# [Exercise goal]
Write out the data word for word and omit every picture.

[Records excerpted from a collection]
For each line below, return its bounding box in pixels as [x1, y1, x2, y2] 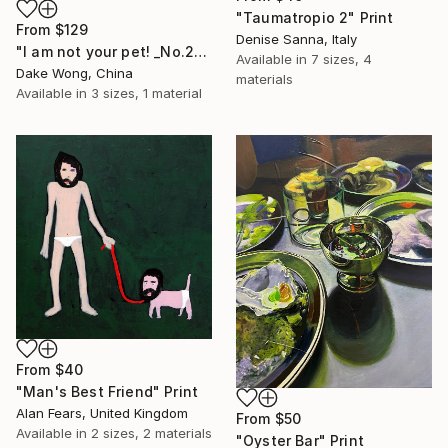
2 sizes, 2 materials [91, 424, 212, 441]
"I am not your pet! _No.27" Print [194, 42, 208, 60]
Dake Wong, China [16, 64, 133, 81]
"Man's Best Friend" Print [16, 382, 198, 400]
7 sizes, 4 [311, 51, 372, 68]
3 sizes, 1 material [91, 84, 202, 101]
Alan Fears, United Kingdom [16, 404, 188, 421]
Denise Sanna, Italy [236, 31, 357, 48]
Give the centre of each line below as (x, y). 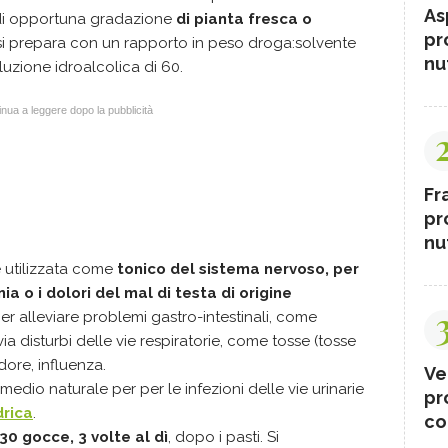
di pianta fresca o (244, 18)
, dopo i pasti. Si (223, 436)
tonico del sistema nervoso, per (238, 268)
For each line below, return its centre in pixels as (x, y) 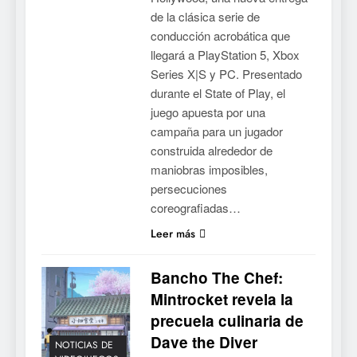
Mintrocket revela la (222, 299)
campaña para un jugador (216, 131)
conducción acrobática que (220, 35)
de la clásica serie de (205, 16)
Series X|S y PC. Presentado (226, 73)
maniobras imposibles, (209, 169)
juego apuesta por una (208, 112)
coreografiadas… (195, 207)
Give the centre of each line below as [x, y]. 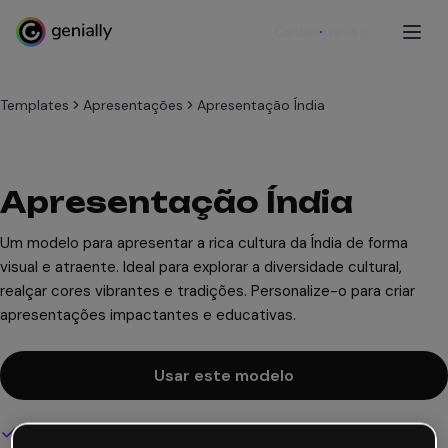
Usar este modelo [224, 375]
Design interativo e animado [110, 433]
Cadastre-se [321, 32]
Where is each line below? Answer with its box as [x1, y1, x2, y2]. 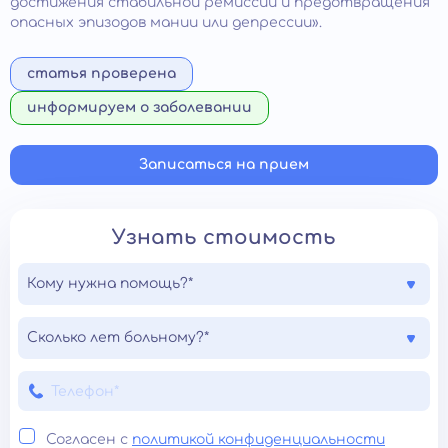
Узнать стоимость [112, 226, 336, 249]
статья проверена [27, 66, 176, 81]
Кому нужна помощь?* [27, 276, 193, 291]
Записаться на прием [139, 157, 309, 172]
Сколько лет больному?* [27, 330, 209, 345]
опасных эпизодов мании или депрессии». [10, 15, 322, 30]
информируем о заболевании [27, 100, 252, 115]
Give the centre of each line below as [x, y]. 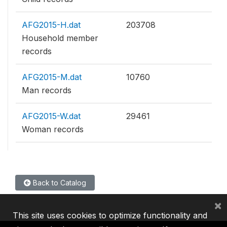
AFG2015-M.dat [52, 77]
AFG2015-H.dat [51, 25]
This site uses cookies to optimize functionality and [110, 215]
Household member [60, 38]
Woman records [53, 129]
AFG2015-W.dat [51, 116]
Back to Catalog [59, 182]
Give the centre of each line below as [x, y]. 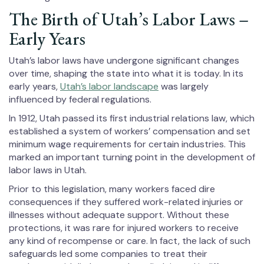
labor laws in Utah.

# [Answer for the task]
For each line below, return its bounding box in pixels as [x1, y1, x2, y2] 
2 sizes, 2 materials [91, 424, 212, 441]
"I am not your pet! _No.27" Print [194, 42, 208, 60]
Dake Wong, China [16, 64, 133, 81]
"Man's Best Friend" Print [16, 382, 198, 400]
7 sizes, 4 [311, 51, 372, 68]
3 sizes, 1 material [91, 84, 202, 101]
Alan Fears, United Kingdom [16, 404, 188, 421]
Denise Sanna, Italy [236, 31, 357, 48]
Give the centre of each line below as (x, y). 
di pianta fresca o (244, 18)
, dopo i pasti. Si (223, 436)
tonico del sistema nervoso, per (238, 268)
For each line below, return its centre in pixels as (x, y) 
Mintrocket revela la (222, 299)
campaña para un jugador (216, 131)
conducción acrobática que (220, 35)
de la clásica serie de (205, 16)
Series X|S y PC. Presentado (226, 73)
maniobras imposibles, (209, 169)
juego apuesta por una (208, 112)
coreografiadas… (195, 207)
Give the centre of each line below as [x, y]. 
Usar este modelo [224, 375]
Design interativo e animado [110, 433]
Cadastre-se [321, 32]
Where is each line below? Answer with its box as [x1, y1, x2, y2]. 
Узнать стоимость [112, 226, 336, 249]
статья проверена [27, 66, 176, 81]
Кому нужна помощь?* [27, 276, 193, 291]
Записаться на прием [139, 157, 309, 172]
Сколько лет больному?* [27, 330, 209, 345]
опасных эпизодов мании или депрессии». [10, 15, 322, 30]
информируем о заболевании [27, 100, 252, 115]
Give the centre of each line below as [x, y]. 
AFG2015-M.dat [52, 77]
AFG2015-H.dat [51, 25]
This site uses cookies to optimize functionality and [110, 215]
Household member [60, 38]
Woman records [53, 129]
AFG2015-W.dat [51, 116]
Back to Catalog [59, 182]
Give the centre of each line below as [x, y]. 
labor laws in Utah.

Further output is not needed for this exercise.